## Task prompt
Reproduce only what runs from the line containing "resources we will" to the line containing "subdomaines et résoudre" in the records below, inclusive. Keep it exact, and keep the pictures out.

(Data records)
++++++++++

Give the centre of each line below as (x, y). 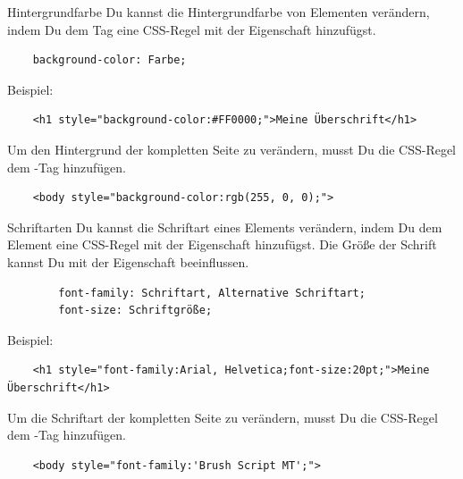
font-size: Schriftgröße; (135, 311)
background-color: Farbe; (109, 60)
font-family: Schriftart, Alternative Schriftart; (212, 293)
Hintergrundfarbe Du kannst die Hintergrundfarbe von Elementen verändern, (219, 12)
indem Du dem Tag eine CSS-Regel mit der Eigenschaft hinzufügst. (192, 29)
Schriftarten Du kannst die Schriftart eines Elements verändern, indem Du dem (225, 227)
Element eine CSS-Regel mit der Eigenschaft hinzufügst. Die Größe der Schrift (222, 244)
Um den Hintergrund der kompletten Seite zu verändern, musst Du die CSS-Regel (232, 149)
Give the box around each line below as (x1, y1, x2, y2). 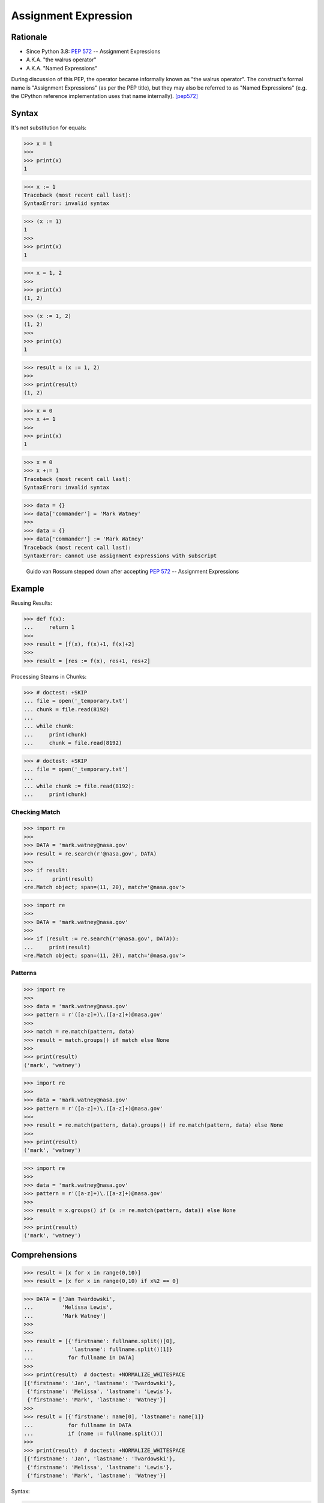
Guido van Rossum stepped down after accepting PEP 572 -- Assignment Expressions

++++++++++

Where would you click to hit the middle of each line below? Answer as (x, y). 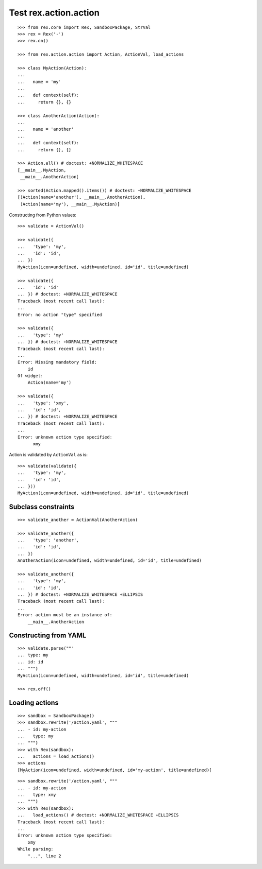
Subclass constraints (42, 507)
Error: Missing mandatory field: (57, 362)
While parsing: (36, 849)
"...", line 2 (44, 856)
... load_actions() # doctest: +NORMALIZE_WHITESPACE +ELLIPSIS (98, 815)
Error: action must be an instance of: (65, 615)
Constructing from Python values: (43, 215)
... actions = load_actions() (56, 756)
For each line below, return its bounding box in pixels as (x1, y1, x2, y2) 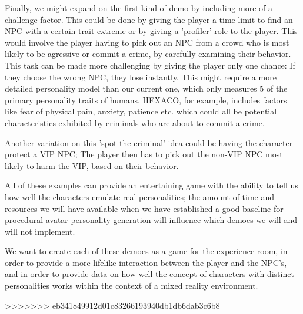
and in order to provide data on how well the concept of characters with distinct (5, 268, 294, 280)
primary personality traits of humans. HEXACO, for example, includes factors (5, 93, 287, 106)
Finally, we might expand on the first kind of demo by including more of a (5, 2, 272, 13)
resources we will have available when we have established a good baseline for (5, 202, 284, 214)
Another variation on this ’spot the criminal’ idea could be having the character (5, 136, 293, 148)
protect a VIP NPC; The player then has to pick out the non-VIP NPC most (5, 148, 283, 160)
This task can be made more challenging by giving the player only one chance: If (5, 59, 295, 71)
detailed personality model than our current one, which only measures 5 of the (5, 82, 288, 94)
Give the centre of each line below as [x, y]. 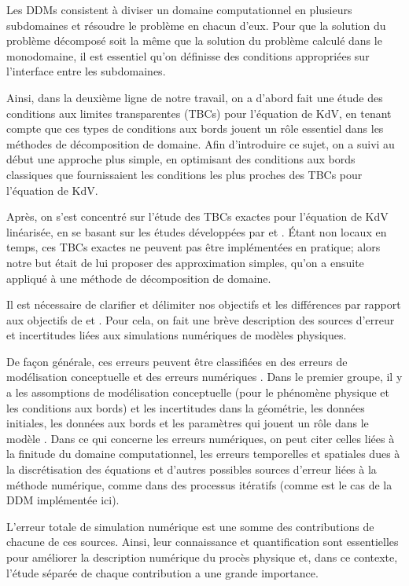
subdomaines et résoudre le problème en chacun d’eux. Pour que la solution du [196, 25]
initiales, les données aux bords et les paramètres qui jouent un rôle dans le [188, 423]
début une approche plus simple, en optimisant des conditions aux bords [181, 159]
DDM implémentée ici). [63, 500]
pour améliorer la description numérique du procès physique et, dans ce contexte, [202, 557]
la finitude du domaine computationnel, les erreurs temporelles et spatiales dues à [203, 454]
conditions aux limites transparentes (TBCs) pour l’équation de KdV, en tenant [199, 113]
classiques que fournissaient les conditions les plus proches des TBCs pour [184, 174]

++++++++++

## Task response
resources we will have available when we have established a good baseline for (5, 202, 284, 214)
Another variation on this ’spot the criminal’ idea could be having the character (5, 136, 293, 148)
protect a VIP NPC; The player then has to pick out the non-VIP NPC most (5, 148, 283, 160)
This task can be made more challenging by giving the player only one chance: If (5, 59, 295, 71)
detailed personality model than our current one, which only measures 5 of the (5, 82, 288, 94)
Give the centre of each line below as [x, y]. 
subdomaines et résoudre le problème en chacun d’eux. Pour que la solution du [196, 25]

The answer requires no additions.